What is the limit of cosx/log(x-phi/2+1) if lim x is to phi/2
we have 0/0, so try
-sinx / (1/(x-pi/2+1))
= -1 / (1/1)
= -1
To find the limit of cos(x) / log(x - φ/2 + 1) as x approaches φ/2, we can use L'Hôpital's rule, which states that the limit of the ratio of two functions that both approach zero or infinity can be found by taking the derivative of the numerator and denominator successively, until a determinable limit is reached.

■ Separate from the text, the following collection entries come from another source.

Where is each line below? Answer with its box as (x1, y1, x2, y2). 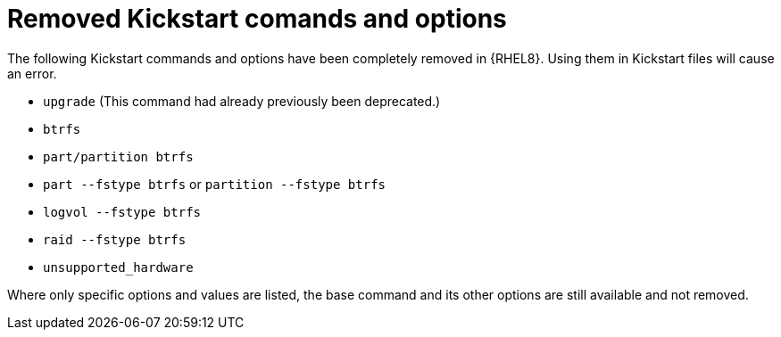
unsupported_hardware (43, 259, 194, 275)
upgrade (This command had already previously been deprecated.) (43, 93, 441, 109)
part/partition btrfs (43, 149, 194, 164)
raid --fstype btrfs (43, 232, 187, 247)
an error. (7, 65, 57, 81)
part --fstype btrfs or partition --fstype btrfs (43, 176, 386, 192)
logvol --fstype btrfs (43, 204, 202, 219)
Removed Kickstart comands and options (7, 4, 507, 34)
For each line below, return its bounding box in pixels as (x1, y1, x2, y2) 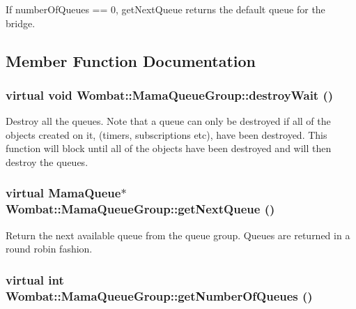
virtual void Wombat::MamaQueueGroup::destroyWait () (6, 86, 334, 103)
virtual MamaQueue (6, 184, 121, 202)
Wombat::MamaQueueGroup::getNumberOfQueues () (6, 287, 313, 304)
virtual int (6, 271, 64, 288)
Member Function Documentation (6, 50, 256, 71)
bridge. (6, 15, 36, 30)
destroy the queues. (6, 154, 88, 169)
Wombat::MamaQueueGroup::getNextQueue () (6, 200, 275, 218)
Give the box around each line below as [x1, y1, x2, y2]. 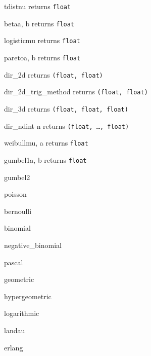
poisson [4, 189, 27, 199]
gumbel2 [4, 171, 30, 182]
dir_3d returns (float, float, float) [4, 103, 128, 114]
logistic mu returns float [4, 35, 80, 46]
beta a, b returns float [4, 18, 75, 28]
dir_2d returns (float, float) [4, 69, 103, 80]
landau [4, 325, 25, 335]
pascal [4, 257, 23, 267]
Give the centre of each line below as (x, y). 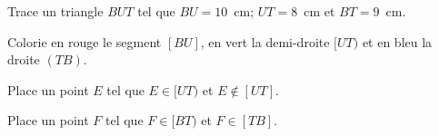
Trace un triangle (55, 11)
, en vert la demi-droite (265, 41)
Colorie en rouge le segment (85, 41)
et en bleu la (397, 41)

First, let's differentiate the numerator and the denominator separately.
The derivative of cos(x) is -sin(x), and the derivative of log(x - φ/2 + 1) is 1 / (x - φ/2 + 1).
Now, we can calculate the limit of the ratio of these derivatives as x approaches φ/2:
lim x -> φ/2 (-sin(x) / (1 / (x - φ/2 + 1)))
Simplifying this expression, we get:
lim x -> φ/2 -sin(x) * (x - φ/2 + 1)
Next, we can directly substitute φ/2 into this expression:
-sin(φ/2) * (φ/2 - φ/2 + 1) = -sin(φ/2)
Therefore, the limit of cos(x) / log(x - φ/2 + 1) as x approaches φ/2 is -sin(φ/2).